Don’t Keep Her Waiting!
In the space above the garage, we found a mannequin in a frilly dress set up looking directly at the entrance.
A Picture Is Worth a Thousand Words
I found a very large, colored-in black and white photograph in an ornate gilded frame in the attic. The photo showed a young child in a white lacy dress, wearing a cowboy hat and boots, standing on the steps of a city building with a pony. The building in the photo was clearly a style of architecture that isn’t found anywhere near where I live.
Also, the child was the ugliest child any of us had ever seen. Scary ugly. I wasn't even envious about the pony—that kid was just so ugly.We hung the photo in a prominent spot, and would make up a story about the person/pony/photo, taking turns. We left the thing in the attic when we sold the house. Didn't seem right to take it.

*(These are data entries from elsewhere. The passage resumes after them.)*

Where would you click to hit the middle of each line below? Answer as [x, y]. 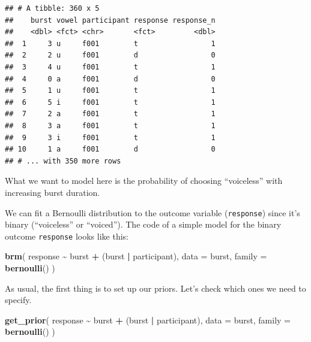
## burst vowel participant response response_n [110, 20]
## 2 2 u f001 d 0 [110, 55]
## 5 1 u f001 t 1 [110, 91]
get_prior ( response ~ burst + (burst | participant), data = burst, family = [148, 320]
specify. [18, 300]
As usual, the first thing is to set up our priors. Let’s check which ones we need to [155, 288]
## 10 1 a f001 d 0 [110, 149]
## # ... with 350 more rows [63, 161]
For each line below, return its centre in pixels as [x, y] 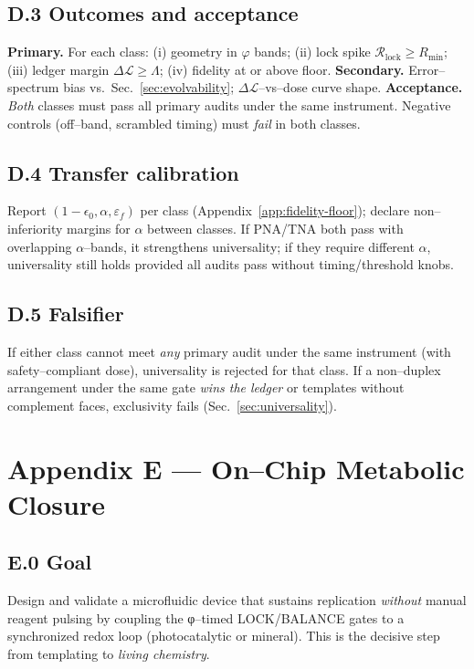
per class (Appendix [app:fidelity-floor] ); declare [275, 210]
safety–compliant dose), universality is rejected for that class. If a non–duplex [224, 369]
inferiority [35, 228]
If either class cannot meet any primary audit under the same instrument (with [229, 351]
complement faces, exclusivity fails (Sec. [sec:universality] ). [172, 405]
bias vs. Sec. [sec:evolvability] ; [149, 87]
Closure [56, 503]
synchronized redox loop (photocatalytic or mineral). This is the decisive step [224, 636]

Shedding Some Light on the Past
I grew up in the middle of nowhere, deep in rural southern Idaho. The farm my folks rented was very odd. There was a ton of old farm equipment from the 40s and 50s. As well as several (about ten) old 50s cars just scattered around the property and hidden in the tree line. The owner had a small shed on the property she asked us to never open. No worries. It sat between the garage and an old mobile home trailer that was never used.

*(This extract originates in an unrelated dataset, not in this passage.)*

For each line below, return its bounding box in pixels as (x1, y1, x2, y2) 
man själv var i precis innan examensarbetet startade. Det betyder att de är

We moved away and, shortly after, the owner died. The new property owners went into the shed and found tons of old WWII stuff and older equipment. Guns. Bayonets. A Nazi flag. All sorts of things. This shed even had an old-school dirt wall basement that had old radios and tons of other crazy stuff.
Gold Rush
I found a gold wedding band in one of the garden beds. It was sheer luck that the rotary hoe didn’t destroy it. I let the real estate agent know about it and asked if the previous owner knew whose it was. Turns out the ring belonged to the previous owner’s late husband of 50 years. He had died five years prior, but had lost the ring the first day they moved into the house 45 years earlier. The ol' girl was in tears when I handed it back, and rightly so I think!
If These Walls Could Talk
When I was in middle school one of my brothers’ friends that lived down the street went missing. She had an older boyfriend who also lived on the same street. He was allegedly the last person to see her and the story was that she had left his house late at night to walk home, and he never got the usual phone call that she got home safe.

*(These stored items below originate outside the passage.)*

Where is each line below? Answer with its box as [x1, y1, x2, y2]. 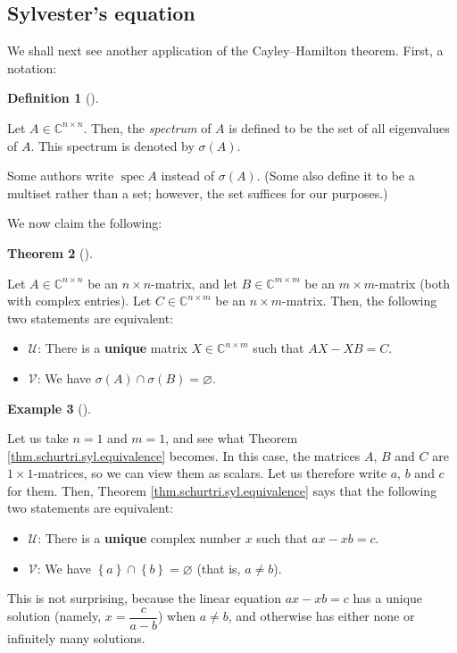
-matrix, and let [151, 273, 237, 292]
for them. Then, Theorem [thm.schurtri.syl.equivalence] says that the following [7, 481, 437, 499]
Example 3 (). [7, 398, 91, 417]
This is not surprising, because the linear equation [7, 589, 281, 607]
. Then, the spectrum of [83, 118, 212, 137]
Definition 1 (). [7, 88, 99, 107]
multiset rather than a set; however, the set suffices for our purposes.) [7, 183, 388, 202]
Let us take [7, 429, 69, 448]
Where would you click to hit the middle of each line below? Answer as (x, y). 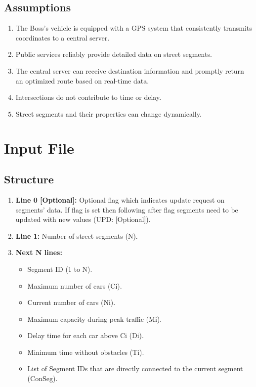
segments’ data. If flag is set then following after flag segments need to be (127, 209)
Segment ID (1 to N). (60, 269)
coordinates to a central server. (63, 37)
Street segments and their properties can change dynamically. (108, 113)
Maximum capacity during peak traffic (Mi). (95, 319)
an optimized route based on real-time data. (82, 80)
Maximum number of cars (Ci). (75, 285)
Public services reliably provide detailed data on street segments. (114, 54)
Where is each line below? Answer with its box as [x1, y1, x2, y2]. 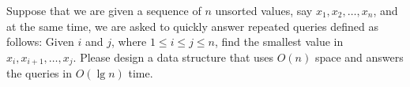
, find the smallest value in [214, 33, 344, 50]
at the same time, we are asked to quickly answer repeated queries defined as [6, 17, 379, 34]
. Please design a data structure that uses [73, 48, 274, 65]
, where [111, 33, 147, 50]
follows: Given [6, 33, 74, 50]
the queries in [6, 65, 72, 81]
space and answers [314, 48, 404, 65]
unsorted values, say [215, 2, 313, 18]
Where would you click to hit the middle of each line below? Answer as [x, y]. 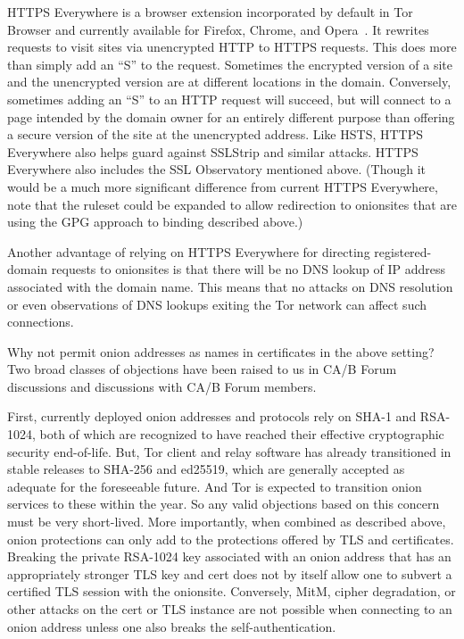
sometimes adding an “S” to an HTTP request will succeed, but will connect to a [229, 99]
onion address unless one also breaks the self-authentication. [172, 626]
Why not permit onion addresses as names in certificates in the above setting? [221, 351]
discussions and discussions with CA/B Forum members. [162, 386]
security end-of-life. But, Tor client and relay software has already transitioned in [229, 451]
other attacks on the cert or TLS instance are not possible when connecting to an [230, 609]
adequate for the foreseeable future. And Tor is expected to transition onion [215, 486]
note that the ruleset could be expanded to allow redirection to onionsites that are [232, 204]

After 24 hours of not hearing from her, he and her family filed a missing person. Eventually, the search parties stopped, the missing posters were taken down, and she was deemed as lost. Fast forward to a couple years later. The boyfriend had been moved out of the house for a while now, a new family moves in. The kids are playing in the woods behind the house, and they find her bones.
The skull was totally bashed in and a disturbing amount of her bones were broken. She was beaten to death. The worst part was the remains were no more than 6 feet from the house. I have no idea why the cops hadn't found them, but it really sparked a debate in our town about how serious our police force is.